WHAT IS NEEDED:
The data below holds a line containing "Māori English" and a line containing "maudlin lit fic)."; please quote exactly those two lines and every line between them, and nothing else.

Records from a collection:

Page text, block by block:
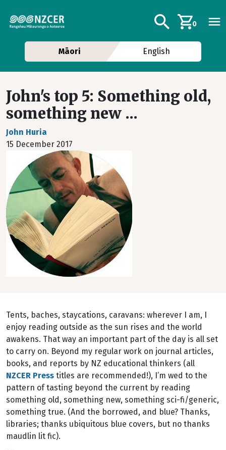
Additional
Search0
Māori English
John's top 5: Something old,
something new ...
John Huria
15 December 2017
Tents, baches, staycations, caravans: wherever I am, I
enjoy reading outside as the sun rises and the world
awakens. That way an important part of the day is all set
to carry on. Beyond my regular work on journal articles,
books, and reports by NZ educational thinkers (all
NZCER Press titles are recommended!), I’m wed to the
pattern of tasting beyond the current by reading
something old, something new, something sci-fi/generic,
something true. (And the borrowed, and blue? Thanks,
libraries; thanks ubiquitous blue covers, but no thanks
maudlin lit fic).
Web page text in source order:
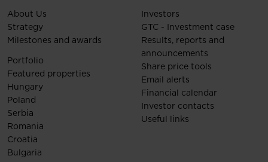
About Us
Strategy
Milestones and awards
Portfolio
Featured properties
Hungary
Poland
Serbia
Romania
Croatia
Bulgaria
Investors
GTC - Investment case
Results, reports and
announcements
Share price tools
Email alerts
Financial calendar
Investor contacts
Useful links
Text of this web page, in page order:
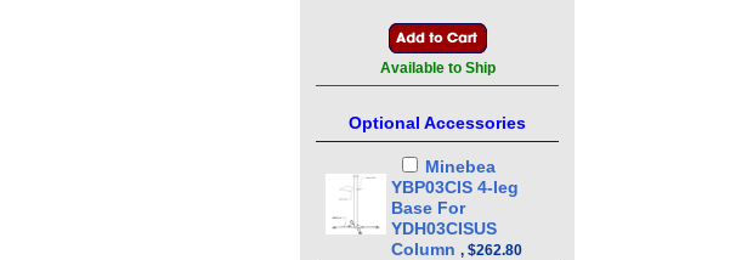
Available to Ship
Optional Accessories
Minebea
YBP03CIS 4-leg
Base For
YDH03CISUS
Column , $262.80
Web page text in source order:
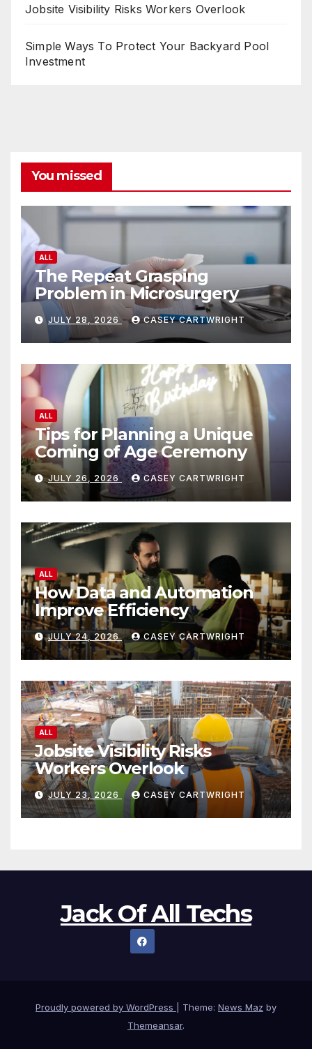
Jobsite Visibility Risks Workers Overlook
Simple Ways To Protect Your Backyard Pool
Investment
You missed
ALL
The Repeat Grasping
Problem in Microsurgery
JULY 28, 2026 CASEY CARTWRIGHT
ALL
Tips for Planning a Unique
Coming of Age Ceremony
JULY 26, 2026 CASEY CARTWRIGHT
ALL
How Data and Automation
Improve Efficiency
JULY 24, 2026 CASEY CARTWRIGHT
ALL
Jobsite Visibility Risks
Workers Overlook
JULY 23, 2026 CASEY CARTWRIGHT
Jack Of All Techs
Proudly powered by WordPress Theme: News Maz by
Themeansar.
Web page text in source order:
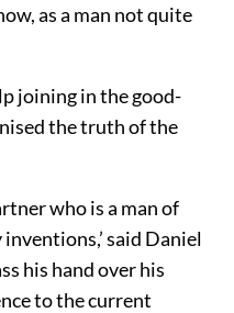
as a man not quite
joining in the good-
the truth of the
who is a man of
said Daniel
his hand over his
to the current
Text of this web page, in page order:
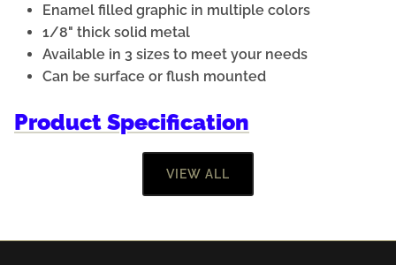
Enamel filled graphic in multiple colors
1/8" thick solid metal
Available in 3 sizes to meet your needs
Can be surface or flush mounted
Product Specification
VIEW ALL
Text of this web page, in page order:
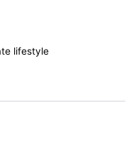
lifestyle
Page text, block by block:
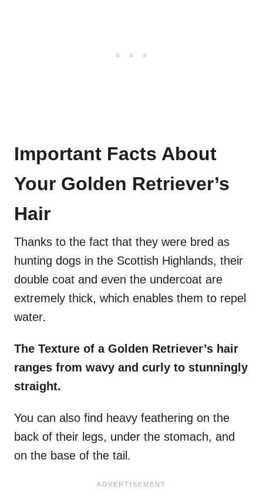
Important Facts About
Your Golden Retriever’s
Hair
Thanks to the fact that they were bred as
hunting dogs in the Scottish Highlands, their
double coat and even the undercoat are
extremely thick, which enables them to repel
water.
The Texture of a Golden Retriever’s hair
ranges from wavy and curly to stunningly
straight.
You can also find heavy feathering on the
back of their legs, under the stomach, and
on the base of the tail.
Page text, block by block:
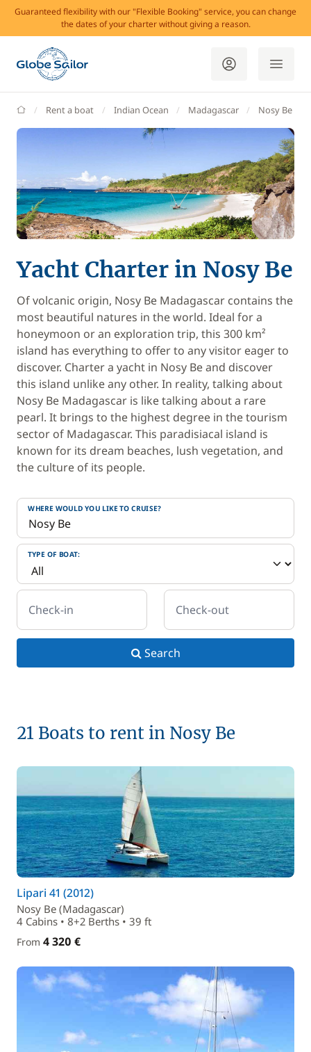
Guaranteed flexibility with our "Flexible Booking" service, you can change
the dates of your charter without giving a reason.
GlobeSailor
Rent a boat Indian Ocean Madagascar Nosy Be
Yacht Charter in Nosy Be
Of volcanic origin, Nosy Be Madagascar contains the
most beautiful natures in the world. Ideal for a
honeymoon or an exploration trip, this 300 km²
island has everything to offer to any visitor eager to
discover. Charter a yacht in Nosy Be and discover
this island unlike any other. In reality, talking about
Nosy Be Madagascar is like talking about a rare
pearl. It brings to the highest degree in the tourism
sector of Madagascar. This paradisiacal island is
known for its dream beaches, lush vegetation, and
the culture of its people.
WHERE WOULD YOU LIKE TO CRUISE?
TYPE OF BOAT:
Check-in Check-out
Search
21 Boats to rent in Nosy Be
Lipari 41 (2012)
Nosy Be (Madagascar)
4 Cabins • 8+2 Berths • 39 ft
From 4 320 €
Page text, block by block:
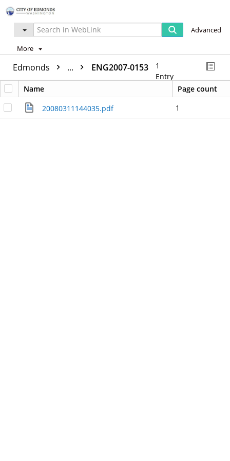
Advanced
More
Edmonds ... ENG2007-0153
1
Entry
Name
Page count
20080311144035.pdf
1
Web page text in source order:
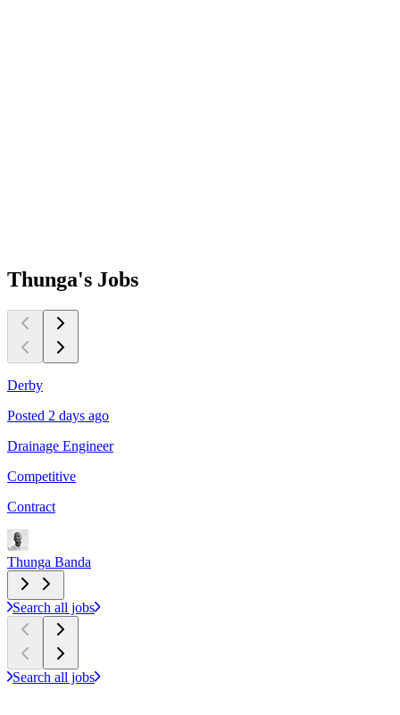
Thunga's Jobs
Derby
Posted 2 days ago
Drainage Engineer
Competitive
Contract
Thunga Banda
Search all jobs
Search all jobs
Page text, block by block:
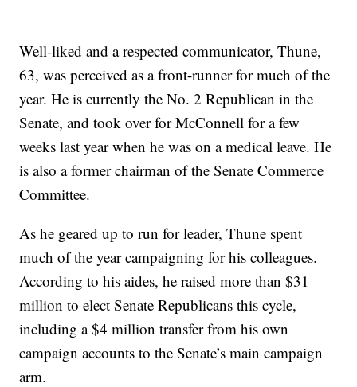
Well-liked and a respected communicator, Thune,
63, was perceived as a front-runner for much of the
year. He is currently the No. 2 Republican in the
Senate, and took over for McConnell for a few
weeks last year when he was on a medical leave. He
is also a former chairman of the Senate Commerce
Committee.
As he geared up to run for leader, Thune spent
much of the year campaigning for his colleagues.
According to his aides, he raised more than $31
million to elect Senate Republicans this cycle,
including a $4 million transfer from his own
campaign accounts to the Senate’s main campaign
arm.
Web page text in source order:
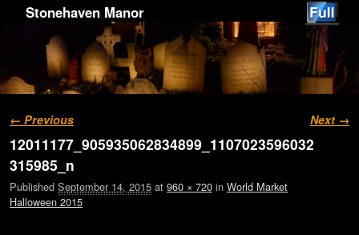
Stonehaven Manor
Image navigation
← Previous Next →
12011177_905935062834899_1107023596032
315985_n
Published September 14, 2015 at 960 × 720 in World Market
Halloween 2015
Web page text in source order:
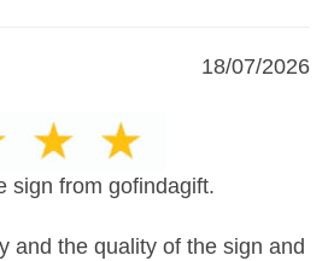
18/07/2026
sign from gofindagift.
and the quality of the sign and
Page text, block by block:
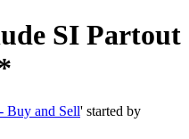
SI Partout
Buy and Sell' started by
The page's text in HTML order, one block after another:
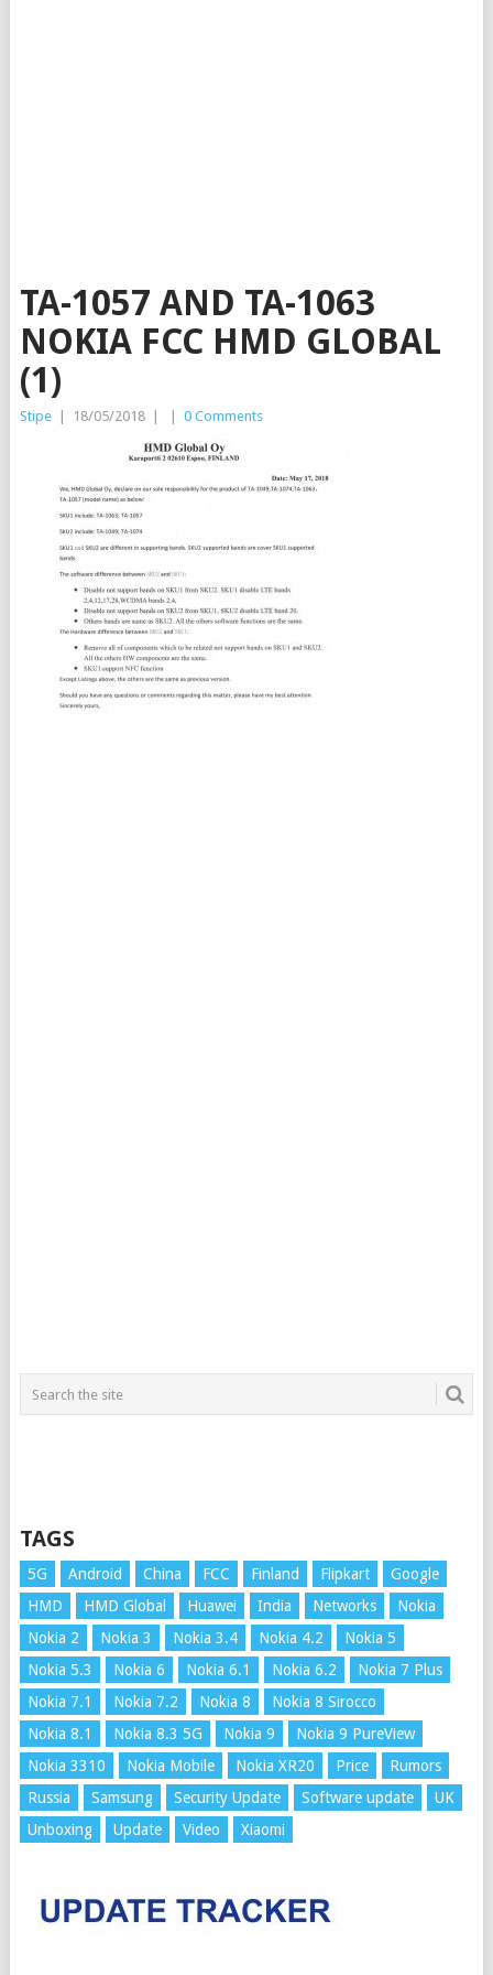
TA-1057 AND TA-1063
NOKIA FCC HMD GLOBAL
(1)
Stipe 18/05/2018 0 Comments
TAGS
5G Android China FCC Finland Flipkart
Google
HMD
HMD Global Huawei India Networks
Nokia
Nokia 2
Nokia 3 Nokia 3.4 Nokia 4.2
Nokia 5
Nokia 5.3
Nokia 6 Nokia 6.1 Nokia 6.2
Nokia 7 Plus
Nokia 7.1
Nokia 7.2 Nokia 8
Nokia 8 Sirocco
Nokia 8.1
Nokia 8.3 5G Nokia 9
Nokia 9 PureView
Nokia 3310
Nokia Mobile Nokia XR20 Price
Rumors
Russia
Samsung Security Update Software update
UK
Unboxing
Update Video Xiaomi

WORKED SOLUTION:
Māori English
John's top 5: Something old,
something new ...
John Huria
15 December 2017
Tents, baches, staycations, caravans: wherever I am, I
enjoy reading outside as the sun rises and the world
awakens. That way an important part of the day is all set
to carry on. Beyond my regular work on journal articles,
books, and reports by NZ educational thinkers (all
NZCER Press titles are recommended!), I’m wed to the
pattern of tasting beyond the current by reading
something old, something new, something sci-fi/generic,
something true. (And the borrowed, and blue? Thanks,
libraries; thanks ubiquitous blue covers, but no thanks
maudlin lit fic).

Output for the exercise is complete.